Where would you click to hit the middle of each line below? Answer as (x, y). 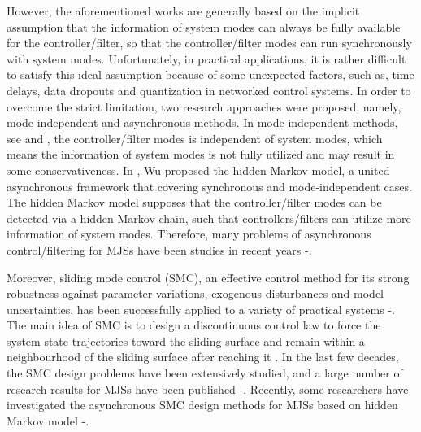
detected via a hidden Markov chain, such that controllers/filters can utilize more (209, 218)
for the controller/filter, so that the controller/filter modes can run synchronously (209, 43)
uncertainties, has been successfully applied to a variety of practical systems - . (201, 309)
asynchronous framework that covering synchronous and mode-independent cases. (209, 186)
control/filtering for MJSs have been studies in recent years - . (159, 249)
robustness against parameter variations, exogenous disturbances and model (195, 293)
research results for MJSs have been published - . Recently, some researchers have (208, 388)
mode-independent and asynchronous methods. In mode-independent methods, (202, 122)
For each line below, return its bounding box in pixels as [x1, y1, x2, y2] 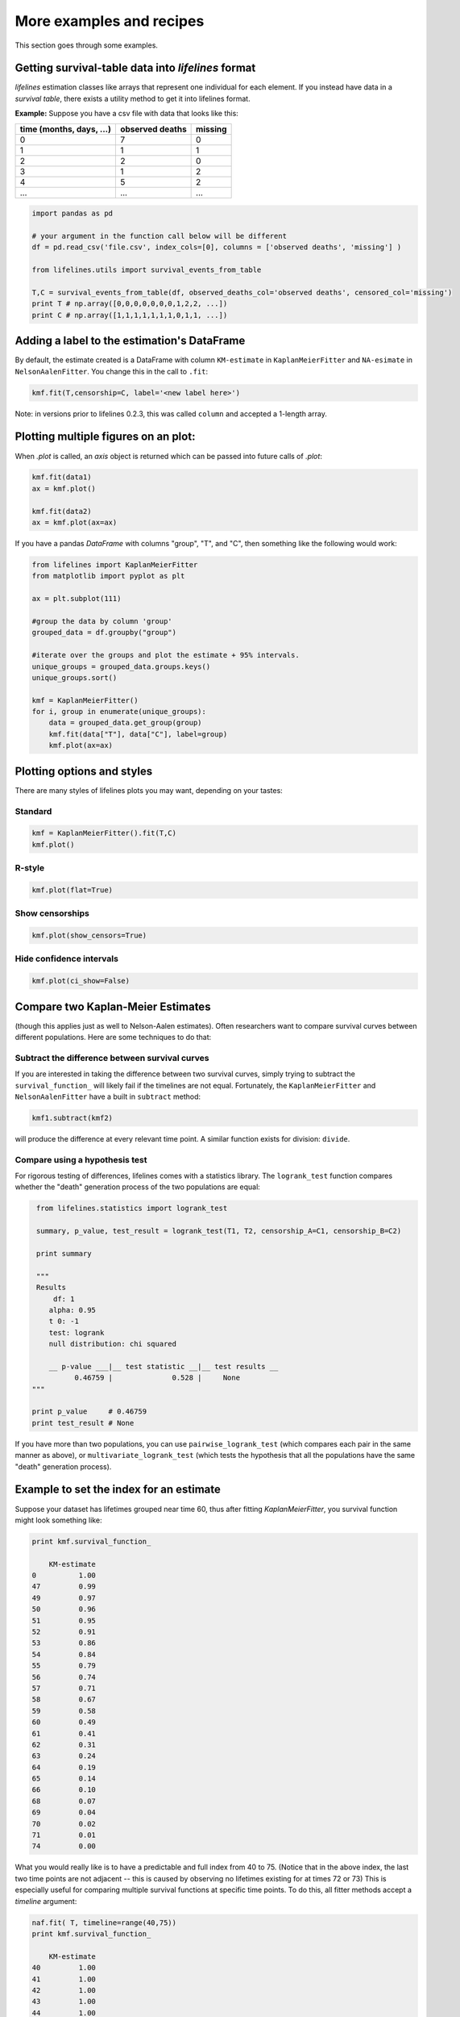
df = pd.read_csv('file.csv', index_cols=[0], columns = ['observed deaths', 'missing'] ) [31, 243, 402, 252]
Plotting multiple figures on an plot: [15, 430, 196, 444]
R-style [15, 862, 44, 874]
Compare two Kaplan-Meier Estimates [15, 1000, 211, 1013]
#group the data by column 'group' [31, 616, 172, 625]
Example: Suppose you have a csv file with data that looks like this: [15, 109, 239, 119]
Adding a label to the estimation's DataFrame [15, 334, 246, 348]
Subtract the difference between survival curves [15, 1052, 209, 1063]
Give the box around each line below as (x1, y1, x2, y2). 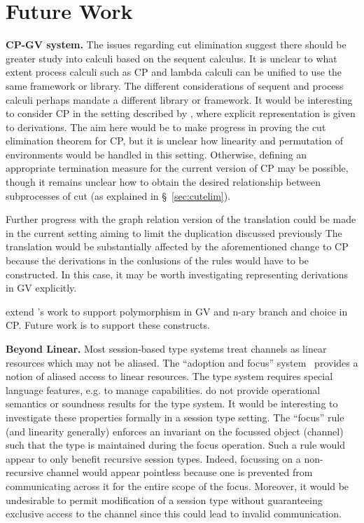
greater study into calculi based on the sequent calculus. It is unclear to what (6, 50, 337, 65)
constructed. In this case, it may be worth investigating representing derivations (6, 266, 349, 281)
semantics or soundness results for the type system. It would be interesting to (6, 396, 338, 411)
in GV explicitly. (6, 280, 77, 295)
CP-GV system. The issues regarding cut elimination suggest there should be (6, 37, 346, 52)
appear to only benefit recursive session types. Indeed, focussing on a (6, 451, 301, 466)
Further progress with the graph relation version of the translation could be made (6, 212, 356, 226)
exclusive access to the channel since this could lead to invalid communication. (6, 506, 342, 521)

————————

## ASSIGNMENT
Please retype the data exactly as it appears, but without any of its pictures.

## TASK RESPONSE
Where would you click to hit the middle of each line below? Answer as (x, y). 
detected via a hidden Markov chain, such that controllers/filters can utilize more (209, 218)
for the controller/filter, so that the controller/filter modes can run synchronously (209, 43)
uncertainties, has been successfully applied to a variety of practical systems - . (201, 309)
asynchronous framework that covering synchronous and mode-independent cases. (209, 186)
control/filtering for MJSs have been studies in recent years - . (159, 249)
robustness against parameter variations, exogenous disturbances and model (195, 293)
research results for MJSs have been published - . Recently, some researchers have (208, 388)
mode-independent and asynchronous methods. In mode-independent methods, (202, 122)
For each line below, return its bounding box in pixels as [x1, y1, x2, y2] 
df = pd.read_csv('file.csv', index_cols=[0], columns = ['observed deaths', 'missing'] ) [31, 243, 402, 252]
Plotting multiple figures on an plot: [15, 430, 196, 444]
R-style [15, 862, 44, 874]
Compare two Kaplan-Meier Estimates [15, 1000, 211, 1013]
#group the data by column 'group' [31, 616, 172, 625]
Example: Suppose you have a csv file with data that looks like this: [15, 109, 239, 119]
Adding a label to the estimation's DataFrame [15, 334, 246, 348]
Subtract the difference between survival curves [15, 1052, 209, 1063]
Give the box around each line below as (x1, y1, x2, y2). 
greater study into calculi based on the sequent calculus. It is unclear to what (6, 50, 337, 65)
constructed. In this case, it may be worth investigating representing derivations (6, 266, 349, 281)
semantics or soundness results for the type system. It would be interesting to (6, 396, 338, 411)
in GV explicitly. (6, 280, 77, 295)
CP-GV system. The issues regarding cut elimination suggest there should be (6, 37, 346, 52)
appear to only benefit recursive session types. Indeed, focussing on a (6, 451, 301, 466)
Further progress with the graph relation version of the translation could be made (6, 212, 356, 226)
exclusive access to the channel since this could lead to invalid communication. (6, 506, 342, 521)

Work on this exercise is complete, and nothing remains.